The ADS has compiled a dossier of cases from around the country of dementia patients who have been allowed to go without food. It is compiling a report on the scale of the problem nationally.

Among those who have complained is Ruth Finch, a health professional from Essex, who said her aunt had been left to go without food and drink in a hospital in Chelmsford, in November. Ms Finch was warned by a hospital orderly that her aunt was not being fed. She said: "When I asked the nurses I was told variously that she could feed herself, that it wasn't in the nursing plan for her to be fed and that they were too busy."

On one occasion, Ms Finch was told that although her aunt had declined a main course she had "enjoyed" a pudding.

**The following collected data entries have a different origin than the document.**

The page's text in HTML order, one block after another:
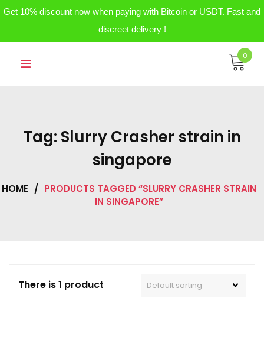
Get 10% discount now when paying with Bitcoin or USDT. Fast and
discreet delivery !
0
Tag: Slurry Crasher strain in
singapore
HOME / PRODUCTS TAGGED “SLURRY CRASHER STRAIN
IN SINGAPORE”
There is 1 product
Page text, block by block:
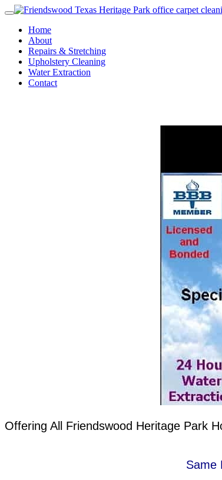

"As I approached the bedside I could clearly see the square of sponge pudding in one piece on the floor at her feet," she said. "Frequently food was left out of reach, some in cellophane wraps that defeated people or people were left asleep. Trays were collected without notice as to what had been eaten."

Beverley Kite, 59, of Camden, north London, said she had to sit and feed her mother in a north London hospital. Her mother, Ada Wheeler, 89, has dementia but had been admitted to the hospital for a hip replacement.

Ms Kite said that her mother and other patients with dementia had been left without food by auxiliary staff who had no understanding of the condition. She said: "People with dementia will die before they ever complain that they are not being fed. The auxiliary staff are not trained. They will go up to someone with dementia and ask them if they are hungry. When they get no answer they take the food away."

Maureen Sebastinelli, from North Shields, said hospital staff had little understanding of patients with dementia, such as her husband Victor.

The retired forklift truck driver was admitted to a surgical ward after breaking a thigh bone. His meals were often taken away still wrapped in the cling-film which he could not remove. Mrs Sebastinelli said: "The nurses are not up on dementia people. They need to be watched every minute, it is very, very hard."